For all I know, he was secretly panicking in his own head. But I don’t think he was. He was just so good at keeping us smiling and laughing and getting us ready for the next thing. So I never got freaked. That just never happened. I went in there with no idea what to expect, but things went pretty quick. T-Bone would maybe listen to everyone’s version of each song, and he’d pick his favorite version, and then we’d do that one. But in the end we just recorded everything. We recorded, like, five versions of some songs. One day we recorded seven songs! I mean, it was insane. That’s unheard of. So we just recorded absolutely everything, and then he went back and he put the record together. So that was cool, because, I mean, I was kind of really curious. “Well, how are we going to really enjoy this experience while we kind of a good portion of our stuff is left on the cutting room floor?” But instead, we actually got to do it all, and he really did choose the best takes.

Rock Cellar: Were there songs that, when you had them ahead of time, you thought, “Oh, this is going to be great,” but then they didn’t turn out that way? Or were there songs that were a struggle that you now go back to and go and think, “Wow, we really captured something magical”?

Taylor Goldsmith: Yeah, for sure, to a certain extent. There was one of mine — my version of “Lost On The River” — that I was like, ‘Oh, yeah, this is my best one.’ And then we recorded it, and it sounded cool, and I was cool with it. But I’m grateful that the songs of mine that made it are the ones that made it. There were those kinds of moments.

And then, also, in the movie, Rhiannon Giddons was having trouble with one song, but you know how movies are, it was made to seem way more intense than it was. It was actually fine. I know she was bummed, and I felt for her in that moment, because that’s a rough feeling, and we’ve all been there, but no one was worried that we weren’t going to get a performance, or that she wasn’t going to be happy with it.

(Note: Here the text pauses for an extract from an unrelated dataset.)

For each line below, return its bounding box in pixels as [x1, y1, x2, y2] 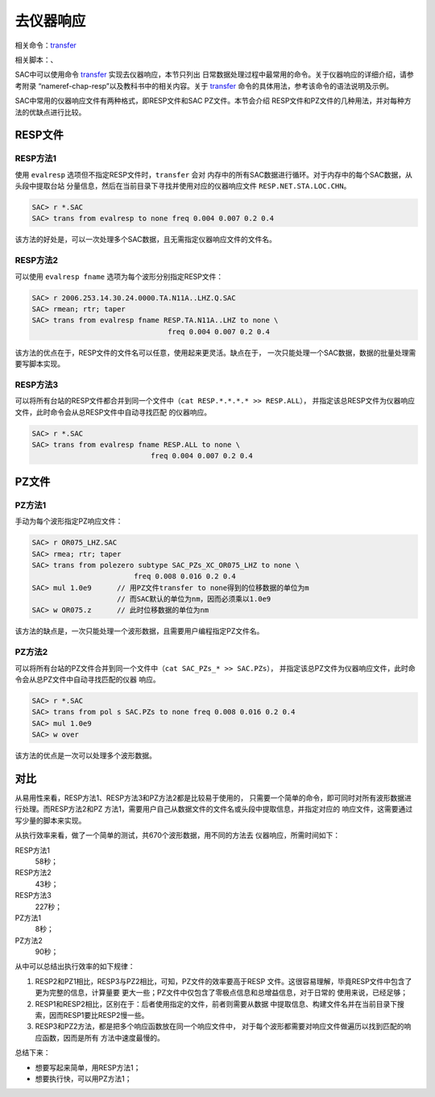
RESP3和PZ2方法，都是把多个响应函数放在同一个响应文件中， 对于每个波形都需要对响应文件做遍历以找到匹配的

Like when she says, in the film, ‘Let’s just move on,’ all of us are sort of thinking, ‘Okay, we’ll move on. But we are going back to it, because we are going to get it.’ So that’s about as tough as it got in terms of were we going to not get something.

And even then, we were never scared that we weren’t going to get the versions. And so that it was, in terms of toughness, because all in all it was a really magical experience.